*PROBLEM*: Print every record exactly, but leave out the pictures.

*DATA RECORDS*:
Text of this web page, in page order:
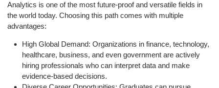
Analytics is one of the most future-proof and versatile fields in
the world today. Choosing this path comes with multiple
advantages:
High Global Demand: Organizations in finance, technology,
healthcare, business, and even government are actively
hiring professionals who can interpret data and make
evidence-based decisions.
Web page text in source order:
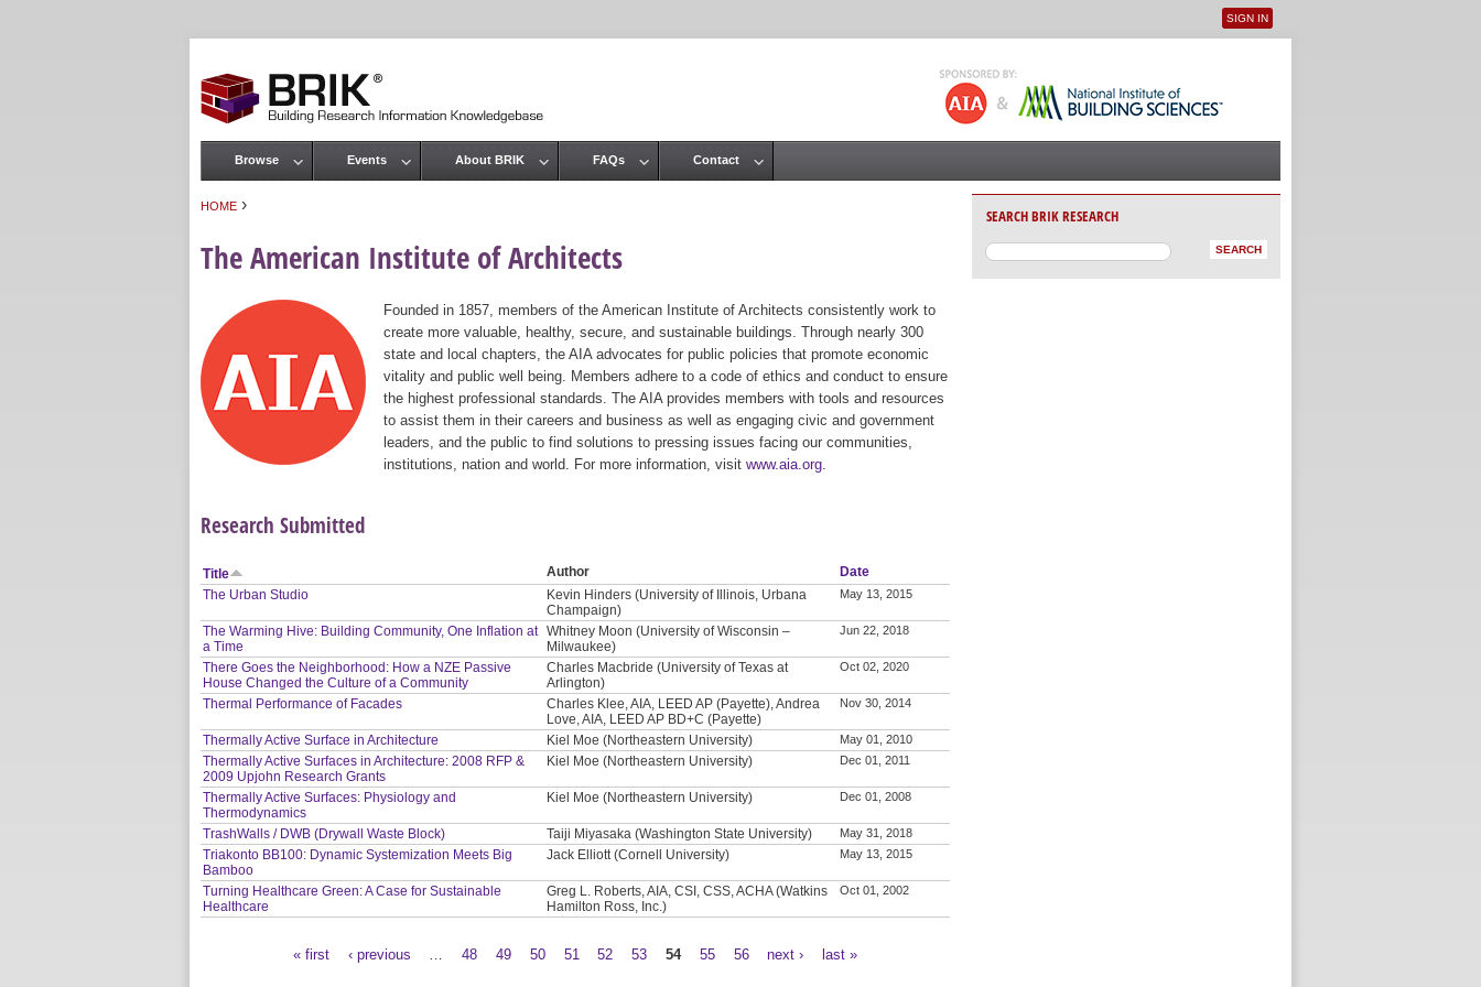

*FINISHED TASK*:
Text of this web page, in page order:
Analytics is one of the most future-proof and versatile fields in
the world today. Choosing this path comes with multiple
advantages:
High Global Demand: Organizations in finance, technology,
healthcare, business, and even government are actively
hiring professionals who can interpret data and make
evidence-based decisions.
Web page text in source order:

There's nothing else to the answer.